Click the **Filters** button in the top-right corner to open the filter panel.

Available filters:

| Filter               | What It Does                                                                                      |
| -------------------- | ------------------------------------------------------------------------------------------------- |
| User ID              | Show events for a specific user (enter their UUID)                                                |
| Action               | Filter by action type (e.g., `CREATE_USER`, `LOGIN_FAILURE`, `ROLE_CHANGE`)                       |
| Resource Type        | Narrow to a resource category: User, Organization, Role, Tenant, or Patient                       |
| Status               | Show only Success, Failure, or Warning events                                                     |
| Start Date           | Events on or after this date and time                                                             |
| End Date             | Events on or before this date and time                                                            |
| Show only PHI access | When checked, shows only events that involved Protected Health Information (for HIPAA compliance) |

After setting your filters, click **Apply Filters**. To reset, click **Clear Filters**.

> **Tip:** The active filter count appears as a badge on the Filters button so you can see at a glance whether filters are applied.

***

## Investigation Scenarios

### Scenario 1: Failed Login Attempts

A user reports they cannot sign in, or you want to check for brute-force attempts.

1. Open the filter panel.
2. Set **Action** to `LOGIN_FAILURE`.
3. If investigating a specific user, enter their **User ID**.
4. Set the **Start Date** and **End Date** to the relevant time window.
5. Click **Apply Filters**.
6. Review the results:
   * Look at the **IP Address** column.
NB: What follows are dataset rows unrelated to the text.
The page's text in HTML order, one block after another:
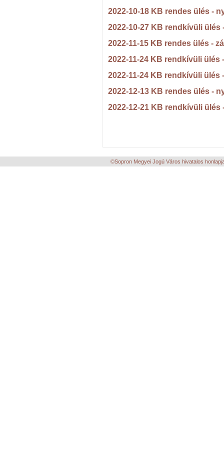
2022-10-18 KB rendes ülés -
2022-10-27 KB rendkívüli
2022-11-15 KB rendes ülés -
2022-11-24 KB rendkívüli
2022-11-24 KB rendkívüli
2022-12-13 KB rendes ülés -
2022-12-21 KB rendkívüli
©Sopron Megyei Jogú Város hivatalos
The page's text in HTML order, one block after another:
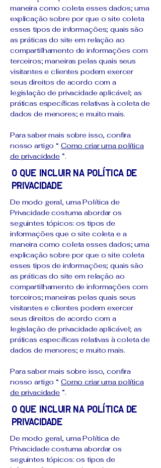
maneira como coleta esses dados; uma
explicação sobre por que o site coleta
esses tipos de informações; quais são
as práticas do site em relação ao
compartilhamento de informações com
terceiros; maneiras pelas quais seus
visitantes e clientes podem exercer
seus direitos de acordo com a
legislação de privacidade aplicável; as
práticas específicas relativas à coleta de
dados de menores; e muito mais.
Para saber mais sobre isso, confira
nosso artigo “ Como criar uma política
de privacidade ”.
O que incluir na Política de
Privacidade
De modo geral, uma Política de
Privacidade costuma abordar os
seguintes tópicos: os tipos de
informações que o site coleta e a
maneira como coleta esses dados; uma
explicação sobre por que o site coleta
esses tipos de informações; quais são
as práticas do site em relação ao
compartilhamento de informações com
terceiros; maneiras pelas quais seus
visitantes e clientes podem exercer
seus direitos de acordo com a
legislação de privacidade aplicável; as
práticas específicas relativas à coleta de
dados de menores; e muito mais.
Para saber mais sobre isso, confira
nosso artigo “ Como criar uma política
de privacidade ”.
O que incluir na Política de
Privacidade
De modo geral, uma Política de
Privacidade costuma abordar os
seguintes tópicos: os tipos de
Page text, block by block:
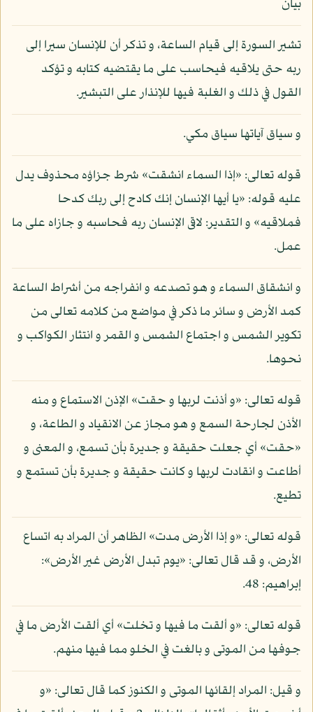
بيان
تشير السورة إلى قيام الساعة، و تذكر أن للإنسان سيرا إلى
ربه حتى يلاقيه فيحاسب على ما يقتضيه كتابه و تؤكد
القول في ذلك و الغلبة فيها للإنذار على التبشير.
و سياق آياتها سياق مكي.
قوله تعالى: «إذا السماء انشقت» شرط جزاؤه محذوف يدل
عليه قوله: «يا أيها الإنسان إنك كادح إلى ربك كدحا
فملاقيه» و التقدير: لاقى الإنسان ربه فحاسبه و جازاه على ما
عمل.
و انشقاق السماء و هو تصدعه و انفراجه من أشراط الساعة
كمد الأرض و سائر ما ذكر في مواضع من كلامه تعالى من
تكوير الشمس و اجتماع الشمس و القمر و انتثار الكواكب و
نحوها.
قوله تعالى: «و أذنت لربها و حقت» الإذن الاستماع و منه
الأذن لجارحة السمع و هو مجاز عن الانقياد و الطاعة، و
«حقت» أي جعلت حقيقة و جديرة بأن تسمع، و المعنى و
أطاعت و انقادت لربها و كانت حقيقة و جديرة بأن تستمع و
تطيع.
قوله تعالى: «و إذا الأرض مدت» الظاهر أن المراد به اتساع
الأرض، و قد قال تعالى: «يوم تبدل الأرض غير الأرض»:
إبراهيم: 48.
قوله تعالى: «و ألقت ما فيها و تخلت» أي ألقت الأرض ما في
جوفها من الموتى و بالغت في الخلو مما فيها منهم.
و قيل: المراد إلقائها الموتى و الكنوز كما قال تعالى: «و
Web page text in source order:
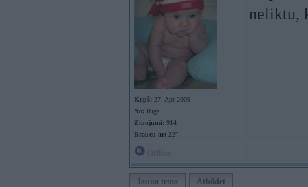
Kopš: 27. Apr 2009
No: Rīga
Ziņojumi: 914
Braucu ar: 22″
neliktu,
Jauna tēma Atbildēt

Multiple failures from the same IP may indicate a brute-force attack.
   * Look at the **Risk** column. High-risk events (score 80+) are highlighted with a red background.
   * Check whether the failures are for a single user (credential issue) or many users (possible system issue).

**When to escalate:** If you see more than 10 failed login attempts from the same IP within a short window, or if failures span multiple user accounts, consider blocking the IP or enabling additional security measures under **Security > Security Settings**.

***

### Scenario 2: Unauthorized Access Attempts

You want to check if users are trying to access resources they should not have.

1. Open the filter panel.
2. Set **Status** to `FAILURE`.
3. Set **Resource Type** to the resource category of interest (e.g., Organization, Role).
4. Click **Apply Filters**.
5. Review the results:
   * The **Action** column shows what was attempted (e.g., `UPDATE_ORGANIZATION`, `ASSIGN_ROLE`).
   * The **User** column shows who attempted the action.
   * The **Resource** column shows the target of the attempt.

**When to escalate:** If a user is repeatedly attempting actions outside their authorized scope, review their role assignments under **Access Control > Roles & Permissions** and consider whether their access needs to be adjusted or revoked.

***

### Scenario 3: Role and Permission Changes

You need to audit who changed user roles or permissions, and when.

1. Open the filter panel.
2. Set **Action** to `ROLE_CHANGE` (or search for related actions like `ASSIGN_ROLE`, `REMOVE_ROLE`).
3. Set **Resource Type** to `Role`.
4. Set the date range to the period you want to audit.
5. Click **Apply Filters**.
6. For each event, note:
   * **Who** made the change (the User column).
   * **What** was changed (the Resource column shows the affected role or user).
   * **When** the change happened (the Timestamp column).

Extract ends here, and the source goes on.